Another set of OL s (11 orthologs) exhibits positive selection along the subtree with the nodes 13, 14, and 15 (see Figure 13A). The branch between nodes 13 and 14, leads to a subgroup (D. hansenii and C. albicans) that evolved a modified version of the genetic code [36], and the branch between nodes 13 and 15 leads to Y. lipolytica (which is a sole member in one of the three taxonomical clusters of the Saccharomycotina[37]). All the results for these datasets appear in additional file 5 and additional file 7.

5.2.4 Eukaryote Copy Number

As mentioned, this biological dataset gives a wider evolutionary view than the fungi datasets. Cellular processes that are related to metabolism, signaling, and mRNA processing exhibit co-evolutionary patterns along this dataset (see Figures 11B and 13). One striking phenomenon is that many of these co-evolving sets (87%) exhibited co-evolution (according to all the measures of co-evolution) along the subtrees of the Animalia and Fungi, and excluding the subtree of the Plantae (see illustration in Figure 11C).

It is possible that this result is partially related to the fact that the analyzed subtrees of the Plantae included only one organism with relatively high evolutionary distance from other organisms. However, we also found two possible biological explanations for this phenomenon: First, many gene modules changed their functionality after the split between the Plantae and the two other groups (Animalia and Fungi). Cases where homologous protein complexes in Plantae and Animalia have rather different functions were reported in the past. For example, the COP9 signalosome, a repressor of photomorphogenesis in Plantae, regulates completely different developmental processes in Animalia[38, 39]. Our analysis, however, may suggest that this is a wide scale phenomenon.

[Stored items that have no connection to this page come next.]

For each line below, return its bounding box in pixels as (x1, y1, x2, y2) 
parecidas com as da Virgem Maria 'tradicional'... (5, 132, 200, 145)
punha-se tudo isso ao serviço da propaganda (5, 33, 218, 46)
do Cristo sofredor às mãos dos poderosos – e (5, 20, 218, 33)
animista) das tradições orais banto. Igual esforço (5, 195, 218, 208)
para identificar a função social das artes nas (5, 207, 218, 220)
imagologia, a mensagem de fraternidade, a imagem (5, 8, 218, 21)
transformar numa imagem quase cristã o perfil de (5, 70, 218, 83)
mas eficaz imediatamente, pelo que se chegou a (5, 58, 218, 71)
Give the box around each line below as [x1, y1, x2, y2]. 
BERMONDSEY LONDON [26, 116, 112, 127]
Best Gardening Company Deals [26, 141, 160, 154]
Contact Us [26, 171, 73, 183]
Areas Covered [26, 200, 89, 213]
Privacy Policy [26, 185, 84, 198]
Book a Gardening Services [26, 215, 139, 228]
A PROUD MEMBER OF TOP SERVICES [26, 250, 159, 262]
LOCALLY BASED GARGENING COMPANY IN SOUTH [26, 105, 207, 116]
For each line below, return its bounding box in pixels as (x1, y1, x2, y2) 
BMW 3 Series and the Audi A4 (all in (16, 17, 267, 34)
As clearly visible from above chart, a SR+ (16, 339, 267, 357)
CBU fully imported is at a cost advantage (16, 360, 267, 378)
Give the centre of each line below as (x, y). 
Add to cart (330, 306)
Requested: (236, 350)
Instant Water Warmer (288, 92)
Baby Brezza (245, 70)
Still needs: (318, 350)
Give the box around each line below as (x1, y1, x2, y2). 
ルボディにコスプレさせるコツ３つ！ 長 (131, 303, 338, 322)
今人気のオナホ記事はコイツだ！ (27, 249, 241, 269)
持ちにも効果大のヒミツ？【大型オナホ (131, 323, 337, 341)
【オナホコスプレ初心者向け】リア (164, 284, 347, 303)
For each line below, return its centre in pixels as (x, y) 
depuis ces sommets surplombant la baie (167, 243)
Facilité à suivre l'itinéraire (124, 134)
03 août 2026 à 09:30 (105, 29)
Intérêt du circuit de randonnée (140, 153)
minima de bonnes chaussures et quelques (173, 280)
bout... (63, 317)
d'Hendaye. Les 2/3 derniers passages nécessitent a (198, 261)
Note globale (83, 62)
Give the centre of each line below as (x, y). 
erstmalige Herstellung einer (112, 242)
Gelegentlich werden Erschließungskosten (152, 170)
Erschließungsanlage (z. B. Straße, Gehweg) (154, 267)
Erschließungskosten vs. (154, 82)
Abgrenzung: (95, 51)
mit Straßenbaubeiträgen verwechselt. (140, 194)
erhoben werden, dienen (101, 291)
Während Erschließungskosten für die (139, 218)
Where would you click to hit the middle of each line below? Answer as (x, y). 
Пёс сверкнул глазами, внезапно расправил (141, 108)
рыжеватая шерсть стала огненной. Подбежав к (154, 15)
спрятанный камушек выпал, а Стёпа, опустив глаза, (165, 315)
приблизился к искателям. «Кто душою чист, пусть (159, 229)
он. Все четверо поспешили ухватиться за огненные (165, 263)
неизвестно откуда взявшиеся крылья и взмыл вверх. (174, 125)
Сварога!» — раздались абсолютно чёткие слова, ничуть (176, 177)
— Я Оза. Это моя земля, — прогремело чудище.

Second, it is possible that there is a relatively higher rate of changes in the protein-protein interactions along the split between the Plantae and the two other groups (i.e. more pairs of protein gain/lose new interactions). Thus, these results suggest that the protein-protein interaction network of Plantae may be relatively different from that of the other groups (see [40] for a comparison of protein-protein interaction networks). To the best of our knowledge, an alignment of the protein interaction network of a plant and organisms from the other two groups has not been performed yet. When such an alignment will be performed, it will be possible to check this hypothesis.

All the results for these datasets appear in additional files 8 and additional files 7.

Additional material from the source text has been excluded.